Tally the lines containing "also" in this data. Respond with the tally alone.

____ DATA UNDER STUDY

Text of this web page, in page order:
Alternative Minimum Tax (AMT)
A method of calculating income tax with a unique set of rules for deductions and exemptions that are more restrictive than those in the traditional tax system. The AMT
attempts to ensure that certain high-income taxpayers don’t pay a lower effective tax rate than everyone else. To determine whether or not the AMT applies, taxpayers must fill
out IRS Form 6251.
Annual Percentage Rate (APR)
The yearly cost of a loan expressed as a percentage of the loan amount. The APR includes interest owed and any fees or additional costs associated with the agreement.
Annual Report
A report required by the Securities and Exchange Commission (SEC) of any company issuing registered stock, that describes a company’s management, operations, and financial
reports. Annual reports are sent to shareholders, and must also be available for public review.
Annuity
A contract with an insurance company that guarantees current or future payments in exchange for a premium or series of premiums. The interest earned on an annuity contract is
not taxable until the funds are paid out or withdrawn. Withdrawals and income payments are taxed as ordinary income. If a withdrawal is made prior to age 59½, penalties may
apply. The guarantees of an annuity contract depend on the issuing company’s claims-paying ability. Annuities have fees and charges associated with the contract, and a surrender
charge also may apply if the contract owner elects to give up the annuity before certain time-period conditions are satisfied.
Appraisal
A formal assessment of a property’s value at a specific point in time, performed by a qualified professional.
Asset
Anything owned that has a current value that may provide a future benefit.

________

▸ EXERCISE RESULT
2